Seattle Now & Then: The Armory Ablaze, 1962

(click to enlarge photos)

THEN: Soon after this photo was taken in 1962, a section of the Seattle Armory’s western wall collapsed onto the Alaskan Way Viaduct, punching two holes in the northbound lanes and cracking a support beam. Repairs took several days.
NOW: Immediately north of the view in this photo, the viaduct has been completely demolished.

The Seattle Armory was built in 1908-09 at the north end of the then-nearly new Pike Place Public Market. It was designed to resemble a fort, but like most of America’s community armories after 1900, it battled nothing but the ghosts of the Spanish-American War and the costs of maintaining its many routine community services with meeting halls, public concerts, grand expositions (such as for new cars) and indoor marching drills.

THEN: The Seattle Armory, just after its completion in 1909.

Here, however, the Seattle Armory was in a war for its very survival, partnered with the Alaskan Way Viaduct where the arterial passed a few feet from the armory’s west wall. The faux-fort caught on fire during the early morning of Jan. 7, 1962, when the viaduct was just a child of nine years. The emergency was signaled with an alarm that likely was triggered by a concerned citizen or an excited firebug. (Two months earlier, in similar circumstances, another northwest Market building mysteriously caught fire. Predictably, the neighborhood’s truck farmers and merchants were thinking arson.)

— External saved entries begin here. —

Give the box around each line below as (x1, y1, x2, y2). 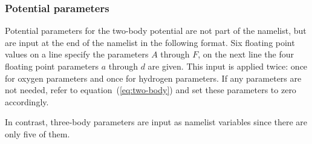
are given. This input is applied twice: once (148, 60, 308, 72)
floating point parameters (5, 60, 99, 72)
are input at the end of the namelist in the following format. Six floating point (5, 36, 295, 48)
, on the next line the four (198, 48, 294, 61)
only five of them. (5, 127, 70, 140)
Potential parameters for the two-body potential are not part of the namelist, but (5, 24, 307, 37)
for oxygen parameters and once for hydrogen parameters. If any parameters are (5, 71, 302, 84)
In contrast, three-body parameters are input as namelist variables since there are (5, 116, 308, 128)
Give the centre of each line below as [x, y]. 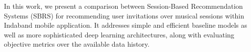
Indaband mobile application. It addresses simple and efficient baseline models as [126, 25]
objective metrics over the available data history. [77, 44]
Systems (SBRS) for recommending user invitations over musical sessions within [124, 15]
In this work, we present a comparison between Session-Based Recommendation [124, 6]
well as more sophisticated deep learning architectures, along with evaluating [119, 34]
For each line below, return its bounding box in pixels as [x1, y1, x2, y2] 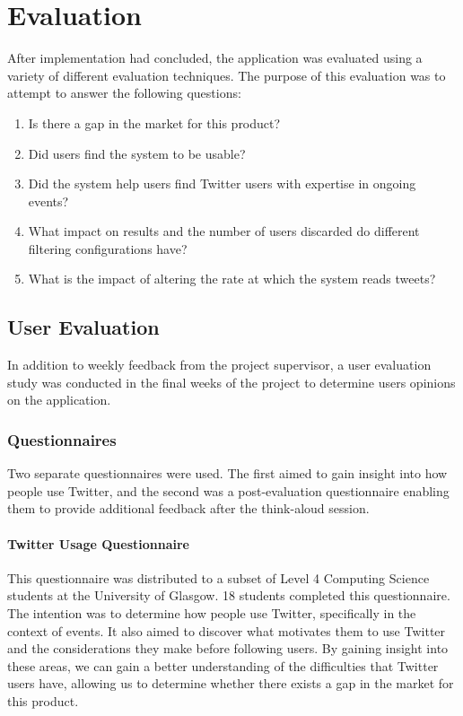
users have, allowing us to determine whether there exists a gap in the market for [7, 674, 454, 693]
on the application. [7, 390, 111, 409]
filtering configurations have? [28, 239, 188, 258]
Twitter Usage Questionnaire [7, 534, 189, 553]
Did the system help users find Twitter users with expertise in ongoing [28, 174, 416, 193]
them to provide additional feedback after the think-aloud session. [7, 499, 370, 518]
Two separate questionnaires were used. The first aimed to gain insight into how [7, 464, 448, 483]
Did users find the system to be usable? [28, 144, 246, 162]
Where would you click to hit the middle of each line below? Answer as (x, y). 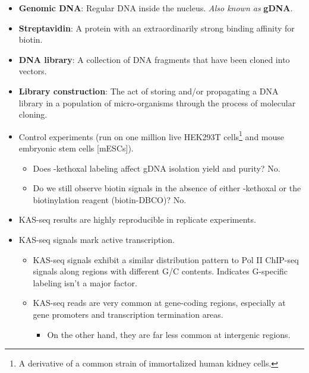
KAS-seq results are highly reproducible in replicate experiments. (137, 219)
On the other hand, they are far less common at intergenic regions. (169, 334)
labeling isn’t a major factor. (85, 282)
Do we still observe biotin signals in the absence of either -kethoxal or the (167, 188)
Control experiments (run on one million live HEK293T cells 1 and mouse (152, 135)
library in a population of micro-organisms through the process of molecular (157, 102)
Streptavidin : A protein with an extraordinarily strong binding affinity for (157, 28)
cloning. (33, 114)
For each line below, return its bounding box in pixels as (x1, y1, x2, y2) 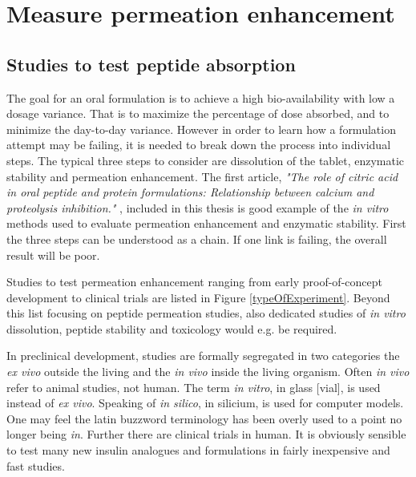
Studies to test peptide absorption (6, 51, 296, 76)
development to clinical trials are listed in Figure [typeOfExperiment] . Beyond (6, 289, 390, 305)
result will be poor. (6, 246, 100, 263)
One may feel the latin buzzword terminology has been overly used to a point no (6, 410, 402, 426)
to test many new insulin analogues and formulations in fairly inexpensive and (6, 442, 390, 459)
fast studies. (6, 457, 65, 474)
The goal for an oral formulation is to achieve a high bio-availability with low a (6, 89, 395, 106)
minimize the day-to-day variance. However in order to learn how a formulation (6, 120, 396, 137)

For this week’s 1962 “Then” photo, brave Seattle Times staff photographer Larry Dion looks to the southeast from the then still-admired viaduct. Obviously shaken by the fire and its falling debris, the armory would not recover. It was eventually demolished in 1968, after attempts to preserve it failed. The bricks were sold for salvage to a company that fenced the ruins for their picking. After the fence was removed, an old friend, John Cooper, a local banker who also was a spare-time collector of abandoned or forsaken items such as salvaged bottles, discovered that several rows of dirt-covered bricks had been missed along the building’s south wall. Cooper rescued and employed them for a rustic facade on a home he owned in Shoreline.

Demolition of the Old Armory at Western Avenue and Lenora Street was begun yesterday. The structure has been one of the city’s eyesores since in was damaged heavily by fire January 7, 1962. The cit plans to purchase the site for $206,000 and later sell it for inclusion in the Pike Plaza project. (Courtesy, The Seattle Times)

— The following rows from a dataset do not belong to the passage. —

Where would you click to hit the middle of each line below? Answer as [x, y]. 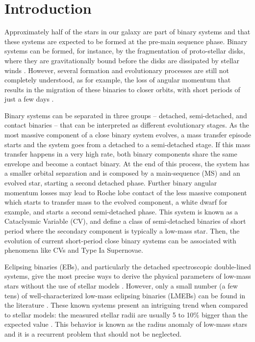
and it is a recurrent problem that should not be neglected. [93, 333]
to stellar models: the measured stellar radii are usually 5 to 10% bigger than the [126, 314]
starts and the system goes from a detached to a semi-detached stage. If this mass [127, 144]
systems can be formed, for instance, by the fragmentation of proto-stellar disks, [125, 51]
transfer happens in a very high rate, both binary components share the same [121, 154]
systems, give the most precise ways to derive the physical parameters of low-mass [128, 276]
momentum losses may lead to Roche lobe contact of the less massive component [126, 192]
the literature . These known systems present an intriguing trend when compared [126, 305]
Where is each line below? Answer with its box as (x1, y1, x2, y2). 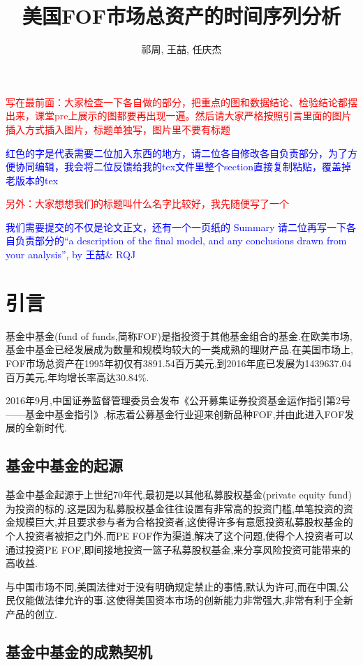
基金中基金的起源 (6, 454, 123, 476)
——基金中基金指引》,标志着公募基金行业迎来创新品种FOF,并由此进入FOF (6, 406, 345, 421)
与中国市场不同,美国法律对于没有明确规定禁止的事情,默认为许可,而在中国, (6, 579, 339, 593)
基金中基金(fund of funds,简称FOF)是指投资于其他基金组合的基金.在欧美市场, (6, 328, 353, 343)
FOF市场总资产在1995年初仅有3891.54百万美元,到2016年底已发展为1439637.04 (6, 355, 352, 370)
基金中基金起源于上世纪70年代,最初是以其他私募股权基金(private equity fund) (6, 487, 352, 502)
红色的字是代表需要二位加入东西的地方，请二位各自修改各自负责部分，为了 (6, 145, 348, 160)
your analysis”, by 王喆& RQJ (6, 247, 136, 262)
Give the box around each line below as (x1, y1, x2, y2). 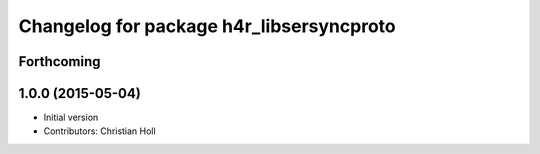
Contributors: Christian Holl (43, 125, 156, 137)
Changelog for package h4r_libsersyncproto (18, 15, 396, 37)
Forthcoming (18, 53, 101, 70)
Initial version (43, 111, 99, 124)
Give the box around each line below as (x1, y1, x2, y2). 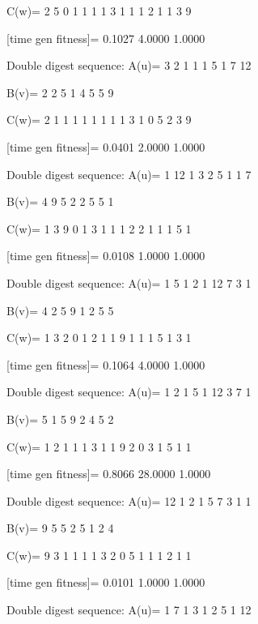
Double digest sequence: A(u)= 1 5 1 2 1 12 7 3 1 (6, 274, 252, 291)
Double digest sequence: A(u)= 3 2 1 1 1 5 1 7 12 (6, 57, 252, 74)
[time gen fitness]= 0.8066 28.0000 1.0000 (6, 465, 211, 482)
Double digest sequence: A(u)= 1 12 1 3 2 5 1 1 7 (6, 165, 252, 182)
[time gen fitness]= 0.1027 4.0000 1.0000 (6, 29, 205, 46)
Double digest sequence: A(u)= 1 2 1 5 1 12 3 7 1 (6, 383, 252, 400)
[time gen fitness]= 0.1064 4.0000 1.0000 (6, 356, 205, 373)
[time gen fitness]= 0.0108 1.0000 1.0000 (6, 247, 205, 264)

Jean Sherrard reveals his tactful tactics for finding the prospect of the fire photographer in 1962: “In late March of this year, the Alaskan Way Viaduct was torn down almost to Lenora Street, and the crash and roar of demolition raged behind barriers and chain-link fences. Trying to repeat the ‘Then’ photo of the burning armory, taken from a now-disappearing section of the viaduct, sent me to the waterfront, looking for a comparable vantage point. A colorful lineup of five-story condos and hotels begins at Pine Street and continues north until Bell.

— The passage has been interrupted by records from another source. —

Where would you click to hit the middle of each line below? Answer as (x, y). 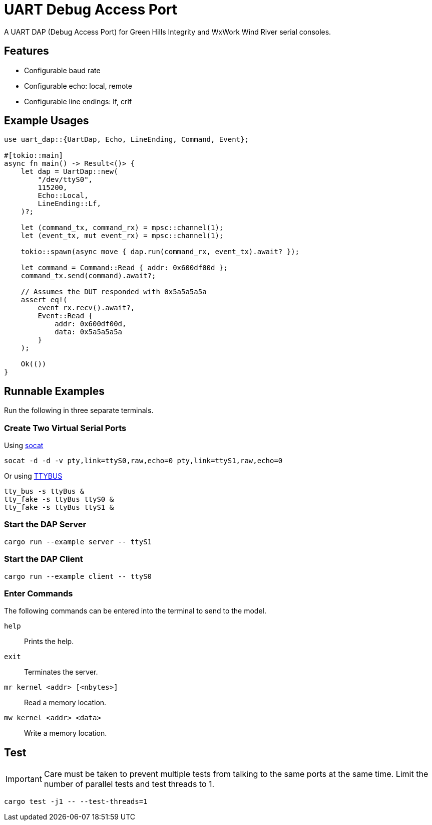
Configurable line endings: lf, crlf (78, 101)
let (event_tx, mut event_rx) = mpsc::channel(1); (122, 236)
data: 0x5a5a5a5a (89, 332)
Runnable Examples (55, 391)
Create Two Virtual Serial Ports (65, 428)
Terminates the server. (61, 672)
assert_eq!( (44, 300)
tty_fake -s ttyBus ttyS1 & (59, 507)
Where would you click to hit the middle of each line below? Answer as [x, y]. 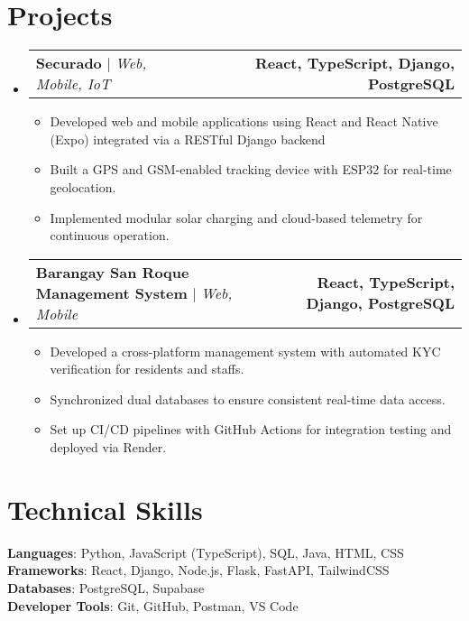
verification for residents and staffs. [147, 369]
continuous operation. [110, 235]
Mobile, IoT [73, 84]
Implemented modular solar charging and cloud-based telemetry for [236, 217]
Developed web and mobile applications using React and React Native [244, 121]
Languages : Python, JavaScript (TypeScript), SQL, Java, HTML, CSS [206, 552]
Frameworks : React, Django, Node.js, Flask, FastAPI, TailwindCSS [198, 570]
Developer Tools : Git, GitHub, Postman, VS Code [153, 605]

“Perhaps understandably, building managers are reluctant to allow access to their rooftops, but after some shimmy and jive and an appeal to history, I was allowed to clamber freely and snap away. The ‘Now’ photo approximates the same prospect as the ‘Then’ (back 100 feet), with a view of the soon-to-be demolished viaduct just below Market Place One and Two, the commercial structures that stand on the footprint of the old armory. The original steep hillside that confronted Seattle’s earliest settlers still looms above the waterfront.”

WEB EXTRAS

This week, we’re inaugurating a spanking new feature: Seattle Now & Then 360, which includes a 360 degree video of the ‘now’ location, along with a reading of the pertinent column. Enjoy!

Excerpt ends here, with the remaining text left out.